Task directions:
Please, without the pictures, restate every entry exactly.

Records from a dataset:
------------------------

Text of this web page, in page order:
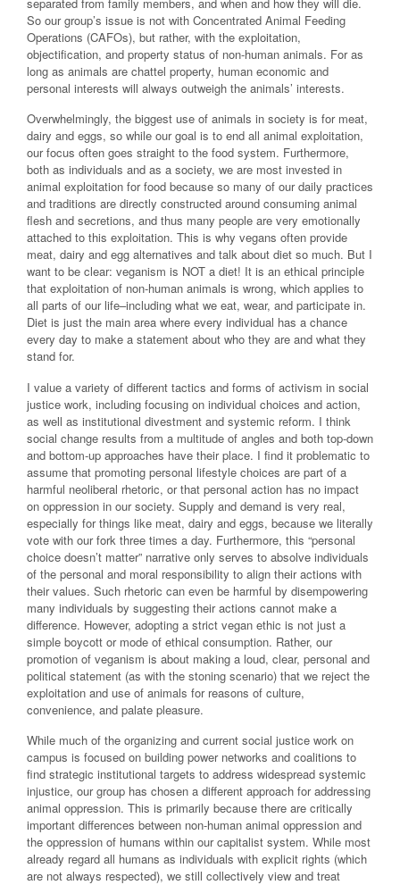
So our group’s issue is not with Concentrated Animal Feeding
Operations (CAFOs), but rather, with the exploitation,
objectification, and property status of non-human animals. For as
long as animals are chattel property, human economic and
personal interests will always outweigh the animals’ interests.
Overwhelmingly, the biggest use of animals in society is for meat,
dairy and eggs, so while our goal is to end all animal exploitation,
our focus often goes straight to the food system. Furthermore,
both as individuals and as a society, we are most invested in
animal exploitation for food because so many of our daily practices
and traditions are directly constructed around consuming animal
flesh and secretions, and thus many people are very emotionally
attached to this exploitation. This is why vegans often provide
meat, dairy and egg alternatives and talk about diet so much. But I
want to be clear: veganism is NOT a diet! It is an ethical principle
that exploitation of non-human animals is wrong, which applies to
all parts of our life–including what we eat, wear, and participate in.
Diet is just the main area where every individual has a chance
every day to make a statement about who they are and what they
stand for.
I value a variety of different tactics and forms of activism in social
justice work, including focusing on individual choices and action,
as well as institutional divestment and systemic reform. I think
social change results from a multitude of angles and both top-down
and bottom-up approaches have their place. I find it problematic to
assume that promoting personal lifestyle choices are part of a
harmful neoliberal rhetoric, or that personal action has no impact
on oppression in our society. Supply and demand is very real,
especially for things like meat, dairy and eggs, because we literally
vote with our fork three times a day. Furthermore, this “personal
choice doesn’t matter” narrative only serves to absolve individuals
of the personal and moral responsibility to align their actions with
their values. Such rhetoric can even be harmful by disempowering
many individuals by suggesting their actions cannot make a
difference. However, adopting a strict vegan ethic is not just a
simple boycott or mode of ethical consumption. Rather, our
promotion of veganism is about making a loud, clear, personal and
political statement (as with the stoning scenario) that we reject the
exploitation and use of animals for reasons of culture,
convenience, and palate pleasure.
While much of the organizing and current social justice work on
campus is focused on building power networks and coalitions to
find strategic institutional targets to address widespread systemic
injustice, our group has chosen a different approach for addressing
animal oppression. This is primarily because there are critically
important differences between non-human animal oppression and
the oppression of humans within our capitalist system. While most
already regard all humans as individuals with explicit rights (which
are not always respected), we still collectively view and treat
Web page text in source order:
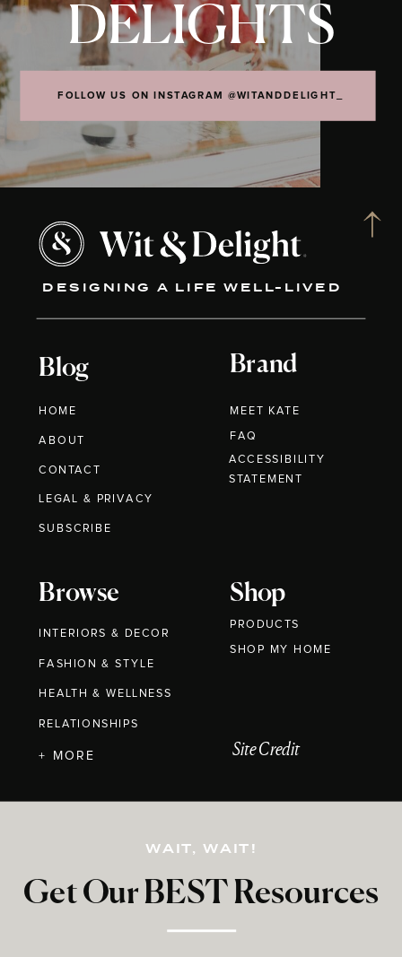
FOLLOW US ON INSTAGRAM @WITANDDELIGHT_
DELIGHTS
DESIGNING A LIFE WELL-LIVED
Blog
HOME
ABOUT
CONTACT
Brand
MEET KATE
Browse
INTERIORS & DECOR
FASHION & STYLE
HEALTH & WELLNESS
RELATIONSHIPS
Shop
PRODUCTS
Get Our BEST Resources
LEGAL & PRIVACY
+ MORE
FAQ
WAIT, WAIT!
Site Credit
SUBSCRIBE
ACCESSIBILITY
STATEMENT
SHOP MY HOME
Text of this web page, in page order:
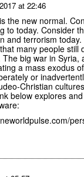
at 22:46
the new normal.
to today. Consider
and terrorism
many people still
big war in Syria,
a mass exodus
or
Christian
below explores
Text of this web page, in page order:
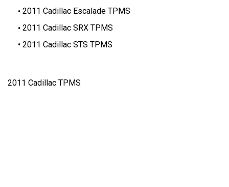
2011 Cadillac Escalade TPMS
2011 Cadillac SRX TPMS
2011 Cadillac STS TPMS
2011 Cadillac TPMS
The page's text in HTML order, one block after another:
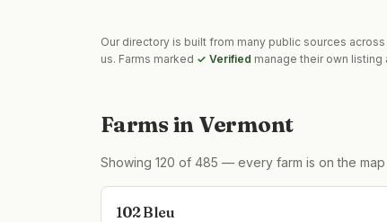
Our directory is built from many public sources
us. Farms marked ✓ Verified manage their own
Farms in Vermont
Showing 120 of 485 — every farm is on the
102 Bleu
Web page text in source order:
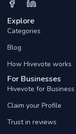
Explore
Categories
Blog
How Hivevote works
For Businesses
Hivevote for Business
Claim your Profile
Trust in reviews
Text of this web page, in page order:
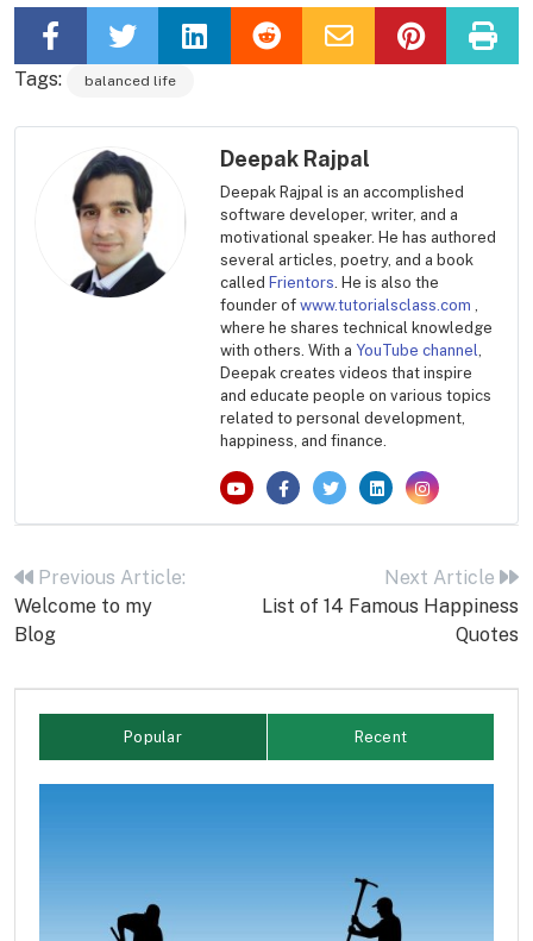
Tags: balanced life
Deepak Rajpal
Deepak Rajpal is an accomplished
software developer, writer, and a
motivational speaker. He has authored
several articles, poetry, and a book
called Frientors. He is also the
founder of www.tutorialsclass.com ,
where he shares technical knowledge
with others. With a YouTube channel,
Deepak creates videos that inspire
and educate people on various topics
related to personal development,
happiness, and finance.
navigation
Previous Article:
Welcome to my
Blog
Next Article
List of 14 Famous Happiness
Quotes
Popular Recent
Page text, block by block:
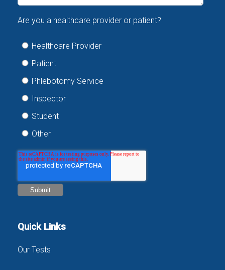
Are you a healthcare provider or patient?
Healthcare Provider
Patient
Phlebotomy Service
Inspector
Student
Other
Quick Links
Our Tests
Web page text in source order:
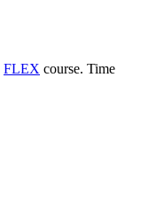
FLEX course. Time
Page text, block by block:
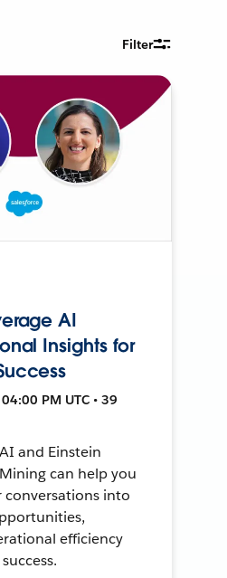
Filter
AI
Insights for
PM UTC • 39
and Einstein
can help you
into
efficiency
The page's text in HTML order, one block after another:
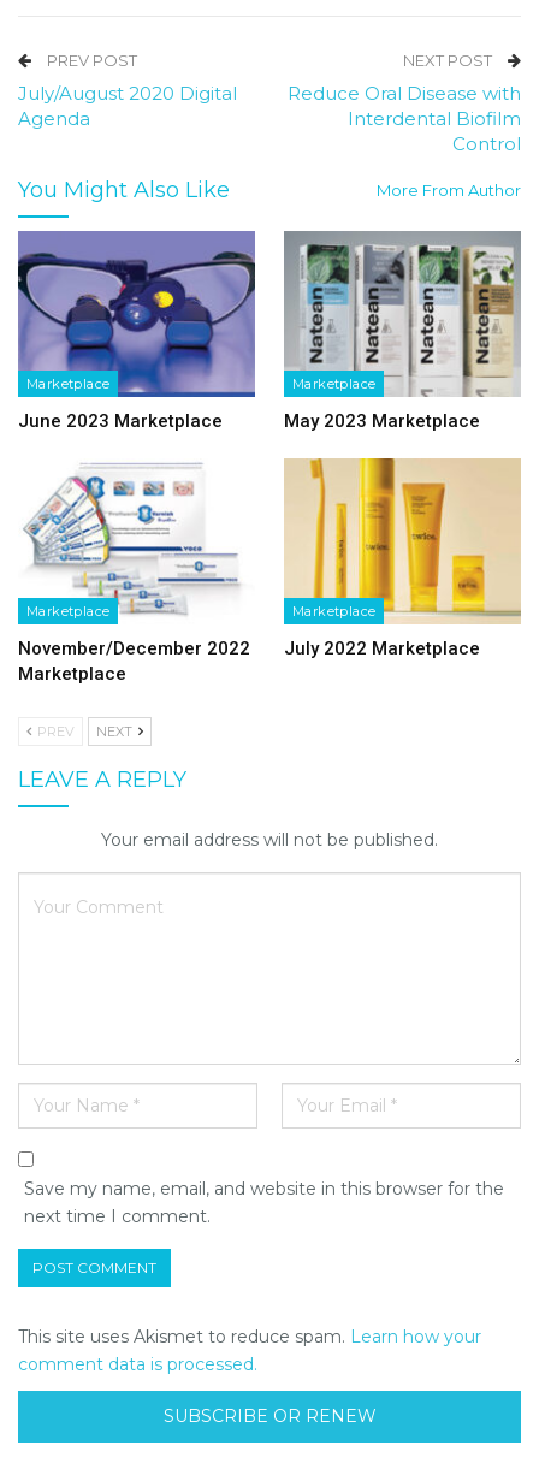
PREV POST
July/August 2020 Digital
Agenda
NEXT POST
Reduce Oral Disease with
Interdental Biofilm
Control
You Might Also Like More From Author
Marketplace
June 2023 Marketplace
Marketplace
May 2023 Marketplace
Marketplace
November/December 2022
Marketplace
Marketplace
July 2022 Marketplace
PREV NEXT
LEAVE A REPLY
Your email address will not be published.
Save my name, email, and website in this browser for the
next time I comment.
This site uses Akismet to reduce spam. Learn how your
comment data is processed.
SUBSCRIBE OR RENEW
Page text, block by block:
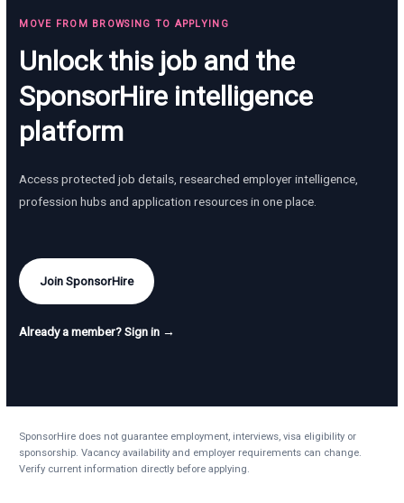
MOVE FROM BROWSING TO APPLYING
Unlock this job and the
SponsorHire intelligence
platform
Access protected job details, researched employer intelligence,
profession hubs and application resources in one place.
Join SponsorHire
Already a member? Sign in →
SponsorHire does not guarantee employment, interviews, visa eligibility or
sponsorship. Vacancy availability and employer requirements can change.
Verify current information directly before applying.
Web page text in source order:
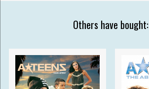
Others have bought:
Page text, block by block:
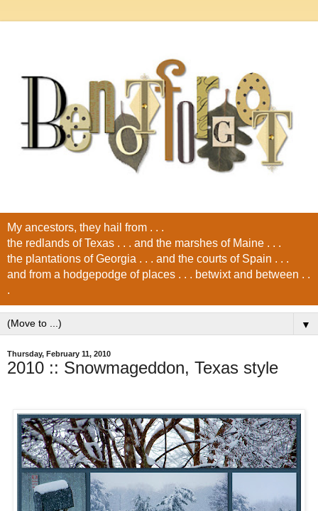
My ancestors, they hail from . . .
the redlands of Texas . . . and the marshes of Maine . . .
the plantations of Georgia . . . and the courts of Spain . . .
and from a hodgepodge of places . . . betwixt and between . .
.
▼
Thursday, February 11, 2010
2010 :: Snowmageddon, Texas style
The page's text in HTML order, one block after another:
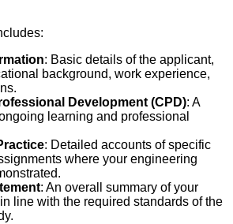
: Basic details of the applicant,
background, work experience,
Development (CPD): A
learning and professional
: Detailed accounts of specific
where your engineering
: An overall summary of your
line with the required standards of the
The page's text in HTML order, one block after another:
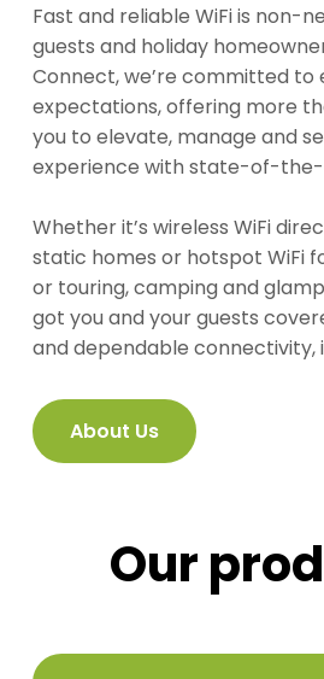
Fast and reliable WiFi is non-
guests and holiday
Connect, we’re committed to
expectations, offering more
you to elevate, manage and
experience with state-of-
Whether it’s wireless WiFi
static homes or hotspot WiFi
or touring, camping and
got you and your guests
and dependable connectivity,
About Us
Our

------------------------

Solution:
Text of this web page, in page order:
So our group’s issue is not with Concentrated Animal Feeding
Operations (CAFOs), but rather, with the exploitation,
objectification, and property status of non-human animals. For as
long as animals are chattel property, human economic and
personal interests will always outweigh the animals’ interests.
Overwhelmingly, the biggest use of animals in society is for meat,
dairy and eggs, so while our goal is to end all animal exploitation,
our focus often goes straight to the food system. Furthermore,
both as individuals and as a society, we are most invested in
animal exploitation for food because so many of our daily practices
and traditions are directly constructed around consuming animal
flesh and secretions, and thus many people are very emotionally
attached to this exploitation. This is why vegans often provide
meat, dairy and egg alternatives and talk about diet so much. But I
want to be clear: veganism is NOT a diet! It is an ethical principle
that exploitation of non-human animals is wrong, which applies to
all parts of our life–including what we eat, wear, and participate in.
Diet is just the main area where every individual has a chance
every day to make a statement about who they are and what they
stand for.
I value a variety of different tactics and forms of activism in social
justice work, including focusing on individual choices and action,
as well as institutional divestment and systemic reform. I think
social change results from a multitude of angles and both top-down
and bottom-up approaches have their place. I find it problematic to
assume that promoting personal lifestyle choices are part of a
harmful neoliberal rhetoric, or that personal action has no impact
on oppression in our society. Supply and demand is very real,
especially for things like meat, dairy and eggs, because we literally
vote with our fork three times a day. Furthermore, this “personal
choice doesn’t matter” narrative only serves to absolve individuals
of the personal and moral responsibility to align their actions with
their values. Such rhetoric can even be harmful by disempowering
many individuals by suggesting their actions cannot make a
difference. However, adopting a strict vegan ethic is not just a
simple boycott or mode of ethical consumption. Rather, our
promotion of veganism is about making a loud, clear, personal and
political statement (as with the stoning scenario) that we reject the
exploitation and use of animals for reasons of culture,
convenience, and palate pleasure.
While much of the organizing and current social justice work on
campus is focused on building power networks and coalitions to
find strategic institutional targets to address widespread systemic
injustice, our group has chosen a different approach for addressing
animal oppression. This is primarily because there are critically
important differences between non-human animal oppression and
the oppression of humans within our capitalist system. While most
already regard all humans as individuals with explicit rights (which
are not always respected), we still collectively view and treat
Web page text in source order:
FOLLOW US ON INSTAGRAM @WITANDDELIGHT_
DELIGHTS
DESIGNING A LIFE WELL-LIVED
Blog
HOME
ABOUT
CONTACT
Brand
MEET KATE
Browse
INTERIORS & DECOR
FASHION & STYLE
HEALTH & WELLNESS
RELATIONSHIPS
Shop
PRODUCTS
Get Our BEST Resources
LEGAL & PRIVACY
+ MORE
FAQ
WAIT, WAIT!
Site Credit
SUBSCRIBE
ACCESSIBILITY
STATEMENT
SHOP MY HOME
Text of this web page, in page order:
at 22:46
the new normal.
to today. Consider
and terrorism
many people still
big war in Syria,
a mass exodus
or
Christian
below explores
Text of this web page, in page order:
2011 Cadillac Escalade TPMS
2011 Cadillac SRX TPMS
2011 Cadillac STS TPMS
2011 Cadillac TPMS
The page's text in HTML order, one block after another:
Our directory is built from many public sources
us. Farms marked ✓ Verified manage their own
Farms in Vermont
Showing 120 of 485 — every farm is on the
102 Bleu
Web page text in source order:
Explore
Categories
Blog
How Hivevote works
For Businesses
Hivevote for Business
Claim your Profile
Trust in reviews
Text of this web page, in page order:
Tags: balanced life
Deepak Rajpal
Deepak Rajpal is an accomplished
software developer, writer, and a
motivational speaker. He has authored
several articles, poetry, and a book
called Frientors. He is also the
founder of www.tutorialsclass.com ,
where he shares technical knowledge
with others. With a YouTube channel,
Deepak creates videos that inspire
and educate people on various topics
related to personal development,
happiness, and finance.
navigation
Previous Article:
Welcome to my
Blog
Next Article
List of 14 Famous Happiness
Quotes
Popular Recent
Page text, block by block:
Are you a healthcare provider or patient?
Healthcare Provider
Patient
Phlebotomy Service
Inspector
Student
Other
Quick Links
Our Tests
Web page text in source order:
FLEX course. Time
Page text, block by block:
Filter
AI
Insights for
PM UTC • 39
and Einstein
can help you
into
efficiency
The page's text in HTML order, one block after another:
PREV POST
July/August 2020 Digital
Agenda
NEXT POST
Reduce Oral Disease with
Interdental Biofilm
Control
You Might Also Like More From Author
Marketplace
June 2023 Marketplace
Marketplace
May 2023 Marketplace
Marketplace
November/December 2022
Marketplace
Marketplace
July 2022 Marketplace
PREV NEXT
LEAVE A REPLY
Your email address will not be published.
Save my name, email, and website in this browser for the
next time I comment.
This site uses Akismet to reduce spam. Learn how your
comment data is processed.
SUBSCRIBE OR RENEW
Page text, block by block:
MOVE FROM BROWSING TO APPLYING
Unlock this job and the
SponsorHire intelligence
platform
Access protected job details, researched employer intelligence,
profession hubs and application resources in one place.
Join SponsorHire
Already a member? Sign in →
SponsorHire does not guarantee employment, interviews, visa eligibility or
sponsorship. Vacancy availability and employer requirements can change.
Verify current information directly before applying.
Web page text in source order:
Others have bought:
Page text, block by block:
My ancestors, they hail from . . .
the redlands of Texas . . . and the marshes of Maine . . .
the plantations of Georgia . . . and the courts of Spain . . .
and from a hodgepodge of places . . . betwixt and between . .
.
▼
Thursday, February 11, 2010
2010 :: Snowmageddon, Texas style
The page's text in HTML order, one block after another:
: Basic details of the applicant,
background, work experience,
Development (CPD): A
learning and professional
: Detailed accounts of specific
where your engineering
: An overall summary of your
line with the required standards of the
The page's text in HTML order, one block after another:
Fast and reliable WiFi is non-
guests and holiday
Connect, we’re committed to
expectations, offering more
you to elevate, manage and
experience with state-of-
Whether it’s wireless WiFi
static homes or hotspot WiFi
or touring, camping and
got you and your guests
and dependable connectivity,
About Us
Our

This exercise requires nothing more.